PROMPT: Repeat the data that follows exactly, starting at the line with "Trigonella foenumgraecum [120, 184, 255, 197]" and ending at the line with "salg@scannet.dk (38, 59, 100, 69)", and leave out every picture.
==================================================
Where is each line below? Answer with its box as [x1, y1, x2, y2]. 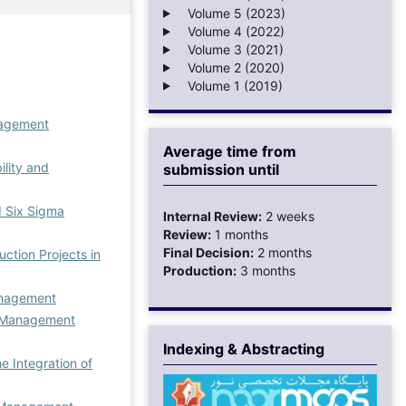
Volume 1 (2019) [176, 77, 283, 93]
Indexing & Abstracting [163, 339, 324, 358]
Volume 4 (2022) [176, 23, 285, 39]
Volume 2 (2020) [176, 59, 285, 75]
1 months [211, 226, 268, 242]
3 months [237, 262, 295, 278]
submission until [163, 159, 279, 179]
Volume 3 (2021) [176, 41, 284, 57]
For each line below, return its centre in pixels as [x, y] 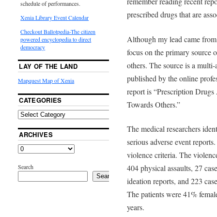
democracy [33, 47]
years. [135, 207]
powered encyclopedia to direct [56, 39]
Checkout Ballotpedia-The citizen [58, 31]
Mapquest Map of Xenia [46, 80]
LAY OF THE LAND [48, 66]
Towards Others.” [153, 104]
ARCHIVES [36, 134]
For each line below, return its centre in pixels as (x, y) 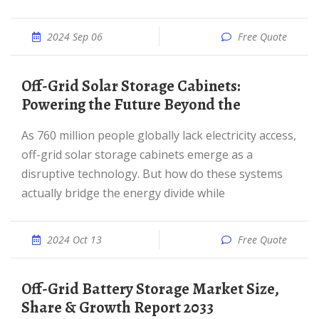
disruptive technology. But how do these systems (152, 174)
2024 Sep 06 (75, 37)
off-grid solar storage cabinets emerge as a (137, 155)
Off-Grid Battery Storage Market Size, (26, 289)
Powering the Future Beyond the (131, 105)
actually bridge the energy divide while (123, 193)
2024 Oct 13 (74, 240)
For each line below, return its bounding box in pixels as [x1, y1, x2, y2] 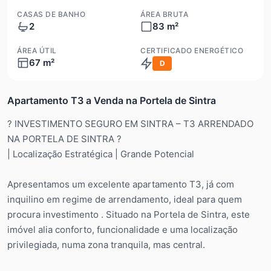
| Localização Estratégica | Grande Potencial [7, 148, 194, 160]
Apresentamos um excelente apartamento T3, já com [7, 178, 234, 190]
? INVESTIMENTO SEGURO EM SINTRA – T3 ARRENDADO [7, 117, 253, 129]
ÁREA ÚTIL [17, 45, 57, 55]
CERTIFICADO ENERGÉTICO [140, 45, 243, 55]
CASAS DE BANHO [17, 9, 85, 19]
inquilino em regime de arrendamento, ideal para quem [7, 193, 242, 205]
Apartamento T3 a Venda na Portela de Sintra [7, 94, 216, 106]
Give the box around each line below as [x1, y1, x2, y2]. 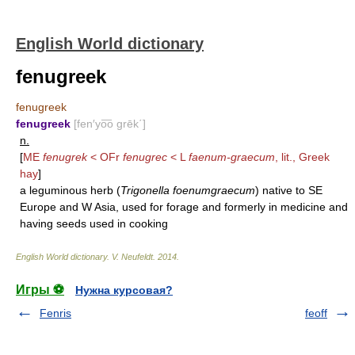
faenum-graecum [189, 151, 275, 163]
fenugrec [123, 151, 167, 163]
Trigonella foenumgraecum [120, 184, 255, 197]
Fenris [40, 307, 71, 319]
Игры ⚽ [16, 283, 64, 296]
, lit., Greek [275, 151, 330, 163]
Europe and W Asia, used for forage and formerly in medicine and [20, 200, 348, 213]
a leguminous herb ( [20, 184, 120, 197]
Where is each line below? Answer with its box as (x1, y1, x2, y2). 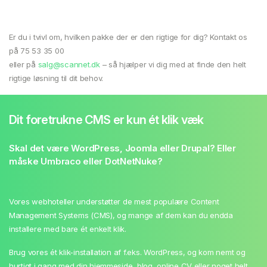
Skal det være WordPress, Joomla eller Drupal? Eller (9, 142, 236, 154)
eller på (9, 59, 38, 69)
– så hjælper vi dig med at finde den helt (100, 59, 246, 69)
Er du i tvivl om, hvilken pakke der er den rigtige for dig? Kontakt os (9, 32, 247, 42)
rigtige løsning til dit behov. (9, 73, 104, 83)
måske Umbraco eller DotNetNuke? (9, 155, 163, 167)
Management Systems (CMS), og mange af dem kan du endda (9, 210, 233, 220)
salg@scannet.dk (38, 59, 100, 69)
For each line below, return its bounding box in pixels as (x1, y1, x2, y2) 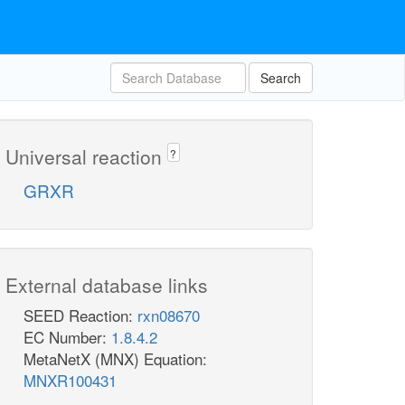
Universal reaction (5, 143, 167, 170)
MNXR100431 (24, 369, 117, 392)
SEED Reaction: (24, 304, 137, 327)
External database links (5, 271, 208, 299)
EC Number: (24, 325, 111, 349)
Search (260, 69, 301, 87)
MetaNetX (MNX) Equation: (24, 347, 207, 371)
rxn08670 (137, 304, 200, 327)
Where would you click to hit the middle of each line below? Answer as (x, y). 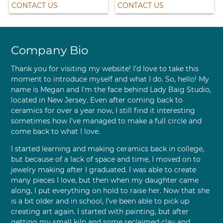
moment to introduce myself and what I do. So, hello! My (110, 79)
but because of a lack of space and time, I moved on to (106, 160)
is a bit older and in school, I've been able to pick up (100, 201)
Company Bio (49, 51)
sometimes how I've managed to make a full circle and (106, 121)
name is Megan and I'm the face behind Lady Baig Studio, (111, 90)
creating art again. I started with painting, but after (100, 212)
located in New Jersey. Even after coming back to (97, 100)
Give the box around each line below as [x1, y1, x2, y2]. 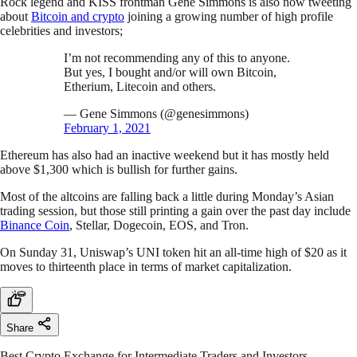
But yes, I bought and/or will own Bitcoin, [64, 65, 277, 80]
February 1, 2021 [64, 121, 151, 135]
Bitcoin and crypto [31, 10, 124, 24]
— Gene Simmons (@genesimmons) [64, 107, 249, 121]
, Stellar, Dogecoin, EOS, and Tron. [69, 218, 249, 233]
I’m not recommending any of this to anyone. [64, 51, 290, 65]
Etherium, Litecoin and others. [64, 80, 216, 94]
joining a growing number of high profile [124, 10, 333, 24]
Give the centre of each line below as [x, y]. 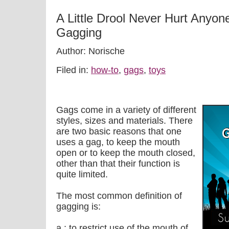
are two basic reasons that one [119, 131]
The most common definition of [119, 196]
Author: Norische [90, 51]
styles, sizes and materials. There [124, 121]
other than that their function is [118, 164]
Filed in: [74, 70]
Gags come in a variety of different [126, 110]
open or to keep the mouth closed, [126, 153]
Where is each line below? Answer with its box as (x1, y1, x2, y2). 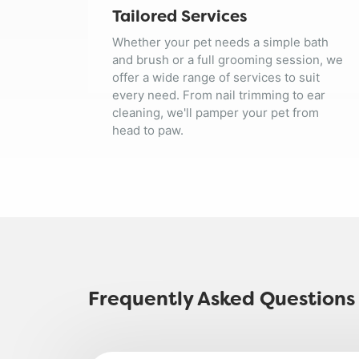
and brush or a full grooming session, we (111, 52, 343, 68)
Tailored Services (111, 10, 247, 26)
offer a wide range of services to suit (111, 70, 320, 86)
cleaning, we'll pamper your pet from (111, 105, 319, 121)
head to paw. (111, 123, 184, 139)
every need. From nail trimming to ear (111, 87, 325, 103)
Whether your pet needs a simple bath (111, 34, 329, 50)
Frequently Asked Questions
==================================================
EXERCISE RESULT:
Trigonella foenumgraecum [120, 184, 255, 197]
Fenris [40, 307, 71, 319]
Игры ⚽ [16, 283, 64, 296]
, lit., Greek [275, 151, 330, 163]
Europe and W Asia, used for forage and formerly in medicine and [20, 200, 348, 213]
a leguminous herb ( [20, 184, 120, 197]
Where is each line below? Answer with its box as (x1, y1, x2, y2). 
Skal det være WordPress, Joomla eller Drupal? Eller (9, 142, 236, 154)
eller på (9, 59, 38, 69)
– så hjælper vi dig med at finde den helt (100, 59, 246, 69)
Er du i tvivl om, hvilken pakke der er den rigtige for dig? Kontakt os (9, 32, 247, 42)
rigtige løsning til dit behov. (9, 73, 104, 83)
måske Umbraco eller DotNetNuke? (9, 155, 163, 167)
Management Systems (CMS), og mange af dem kan du endda (9, 210, 233, 220)
salg@scannet.dk (38, 59, 100, 69)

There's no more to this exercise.